I know there are different avenues to get the Logged In User’s Identity and bind such things as their full name, city, etc that may be displayed on the pages they use while logged in,
or to restrict views to their own data, filtering out other users.
I can already do this – but – I decided now to review this page –
And I notice there were 4 Security Components then & now 5 Security Components in 2022.
But here is how adding Security Restrict to Security Provider looks like these days.
I already set up a Security Provider days ago. It is in use now to protect the user form page after a User attempts to successfully or unsuccessfully log in.
This Security Restrict setup asks for Properties that I already completed when I created the Security Provider “security stories”.
Rather than plow on trying to guess the underlying programming changes in Wappler I am stopping here to ask these questions.
What does Security Restrict do that is a separate function and useful for getting and binding User details to pages?
If I want to keep going with using Security Restrict on top of Security Provider do I fill in these properties AGAIN that already exist as properties of Security Provider?
What, please, are my next steps to creating what the original Documents instruction promised : Getting User’s details & binding them to a page? I can already get them from the table I use to match login credentials with a table of authorized users
The security restrict step is used to protect your server action. It's not the same as the Security Enforcer used to protect your page from being accessed.
So the security restrict step in your server action is used to protect if anyone tries to access it directly like: https://yoursite.com/dmxConnect/api/your_server_action and has no permissions to do so.
Also this is a wrong setup:
In your server action steps you should no longer add the security provider as a separate step. You define your security provider under globals > security providers once and it's globally available for your server action. So remove the security provider step from there.
Globally available means it’s available to be picked across all your server actions in the project.

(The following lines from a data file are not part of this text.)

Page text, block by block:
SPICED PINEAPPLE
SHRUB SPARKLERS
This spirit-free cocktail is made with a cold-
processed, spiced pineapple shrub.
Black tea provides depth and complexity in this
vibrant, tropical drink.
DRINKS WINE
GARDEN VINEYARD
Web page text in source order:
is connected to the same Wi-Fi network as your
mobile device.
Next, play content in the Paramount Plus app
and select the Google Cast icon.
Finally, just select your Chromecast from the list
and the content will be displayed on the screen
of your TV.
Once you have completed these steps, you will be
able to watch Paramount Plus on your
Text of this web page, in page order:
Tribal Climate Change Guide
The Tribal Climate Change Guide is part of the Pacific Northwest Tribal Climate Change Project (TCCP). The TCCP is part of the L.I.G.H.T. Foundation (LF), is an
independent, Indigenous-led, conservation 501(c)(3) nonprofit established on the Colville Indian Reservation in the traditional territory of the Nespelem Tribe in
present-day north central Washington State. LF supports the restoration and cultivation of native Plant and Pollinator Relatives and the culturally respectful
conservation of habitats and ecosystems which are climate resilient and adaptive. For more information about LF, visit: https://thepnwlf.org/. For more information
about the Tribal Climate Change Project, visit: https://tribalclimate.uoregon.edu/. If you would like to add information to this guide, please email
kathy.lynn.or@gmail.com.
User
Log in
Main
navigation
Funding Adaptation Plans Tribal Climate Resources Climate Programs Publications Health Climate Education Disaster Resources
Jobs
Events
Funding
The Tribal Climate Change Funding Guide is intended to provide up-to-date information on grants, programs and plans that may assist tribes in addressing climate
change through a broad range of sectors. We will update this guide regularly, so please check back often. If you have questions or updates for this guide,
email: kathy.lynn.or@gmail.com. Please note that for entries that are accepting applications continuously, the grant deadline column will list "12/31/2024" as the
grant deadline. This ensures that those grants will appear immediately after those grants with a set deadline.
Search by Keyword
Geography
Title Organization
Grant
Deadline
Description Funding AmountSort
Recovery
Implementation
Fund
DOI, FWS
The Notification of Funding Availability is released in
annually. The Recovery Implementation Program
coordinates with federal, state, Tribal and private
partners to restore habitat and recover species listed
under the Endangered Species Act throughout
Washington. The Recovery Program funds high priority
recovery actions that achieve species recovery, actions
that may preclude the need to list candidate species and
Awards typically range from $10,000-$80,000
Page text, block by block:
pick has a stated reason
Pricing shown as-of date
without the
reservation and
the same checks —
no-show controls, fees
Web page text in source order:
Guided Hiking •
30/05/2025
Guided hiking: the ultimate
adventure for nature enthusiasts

Same as Database Connections, Security Providers, Mailers, S3 Storage - same things that prior v4 you had to define as steps in your server actions. Now you don’t need to define them in every server action, but instead only once per project under globals.
If I'm understanding what you have just written --
So the security restrict step in your server action is used to protect if anyone tries to access it directly like: https://yoursite.com/dmxConnect/api/your_server_action and has no permissions to do so.

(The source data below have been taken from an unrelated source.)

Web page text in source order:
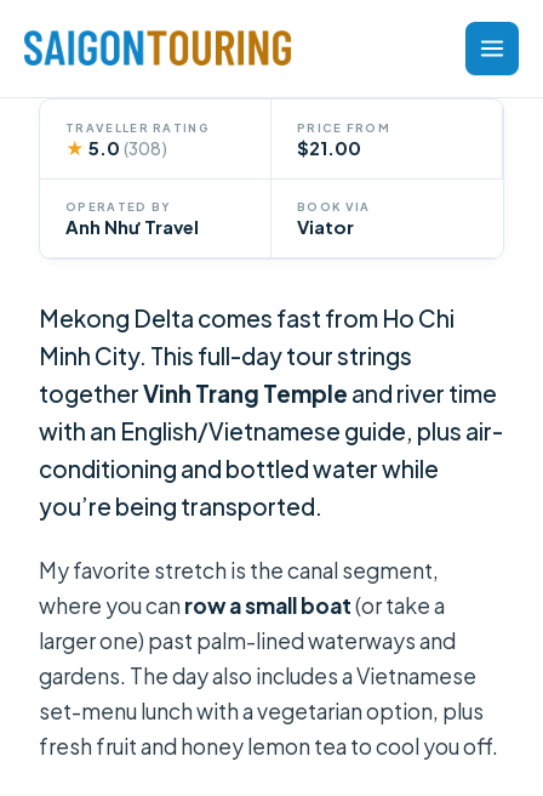
content
TRAVELLER RATING
★ 5.0(308)
PRICE FROM
$21.00
OPERATED BY
Anh Như Travel
BOOK VIA
Viator
Mekong Delta comes fast from Ho Chi
Minh City. This full-day tour strings
togetherVinh Trang Temple and river time
with an English/Vietnamese guide, plus air-
conditioning and bottled water while
you’re being transported.
My favorite stretch is the canal segment,
where you canrow a small boat(or take a
larger one) past palm-lined waterways and
gardens. The day also includes a Vietnamese
set-menu lunch with a vegetarian option, plus
fresh fruit and honey lemon tea to cool you off.
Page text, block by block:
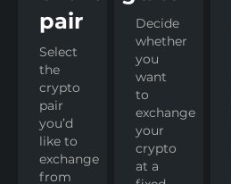
pair
Select
the
crypto
pair
you’d
like to
exchange
from
Decide
whether
you
want
to
exchange
your
crypto
at a
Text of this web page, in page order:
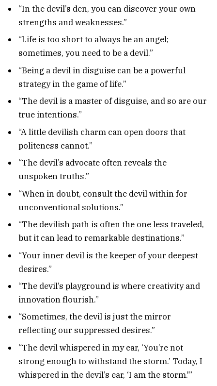
“In the devil’s den, you can discover your own
strengths and weaknesses.”
“Life is too short to always be an angel;
sometimes, you need to be a devil.”
“Being a devil in disguise can be a powerful
strategy in the game of life.”
“The devil is a master of disguise, and so are our
true intentions.”
“A little devilish charm can open doors that
politeness cannot.”
“The devil’s advocate often reveals the
unspoken truths.”
“When in doubt, consult the devil within for
unconventional solutions.”
“The devilish path is often the one less traveled,
but it can lead to remarkable destinations.”
“Your inner devil is the keeper of your deepest
desires.”
“The devil’s playground is where creativity and
innovation flourish.”
“Sometimes, the devil is just the mirror
reflecting our suppressed desires.”
“The devil whispered in my ear, ‘You’re not
strong enough to withstand the storm.’ Today, I
whispered in the devil’s ear, ‘I am the storm.'”

Then in EACH API setup the Security RESTRICT must ALSO be applied for Server security so that the following can not be accessed by addressing it in the browser window by its url --
This is just One Api that you are saying has to be set up PER API SERVER CONNECTION -- correct?
action="dmxConnect/api/newestinsert.php"
This would, to me, be a DEFAULT applied automatically everytime an API query is created.
Not sure i understand the combination of terms you are using in your reply.
All i am saying is - if you have a Server Action, which needs to be protected from being accessed by unauthorized users needs to have the Security Restrict step added. That's all.
I am quoting you and you refer to one "security action".
So, by what you are saying the protection is Specific -- confined to just one server connection action.
Obviously, for ANOTHER Server Action, I must refer to a different file -- as in my example -- I have 7 API connections set up.
By your quote I cannot just refer Globally to ANY connection file for Server Protection. I have to set up a Security Restrict that refers to THAT file, if I want to protect the connection I am making at the server.
That won’t work because pages like registration/login/password reset occur before the user is authenticated and therefore a global restrict would prevent them from working too…
To be clear: Use security enforcement in the App element of your App Structure (on the page) to prevent access to a page - link it to a Server Connect API file that has the necessary security restrict.
Use the Security Restrict step on every Server Action that needs protecting from unauthenticated access this will prevent subsequent queries/steps from completing if the user doesn’t have the necessary permissions
I am referring to a server action, not to a "security action".
You just need to go and add a security restrict step in every server action you want to protect ....
You just need to go and add a security restrict step in every server action you want to protect …
I believe I have explicitly shown that I understood it enough to ask for you to say Yea or Nay.
Then in EACH API setup the Security RESTRICT must ALSO be applied for Server security so that the following can not be accessed by addressing it in the browser window by its url –
This is just One Api that you are saying has to be set up PER API SERVER CONNECTION – correct?
But WHY is this a "Maybe Yes, maybe No" situation??
Don't we BY DEFAULT Want to, Have to Protect Each API file at the server?
I have not seen this Protect Each API (Server Connection) as part of any documentation at to Best Practice Wappler project protection against unauthorized connection file access.
Of course no ...
You don't want to protect any Server Action which returns data on the public part of your site. You only want to protect the Server Actions which are used for protected areas like profile details etc. and require a logged and authorized user to access the data.
Same as on your site - you don't add login/protection for the public facing part of it.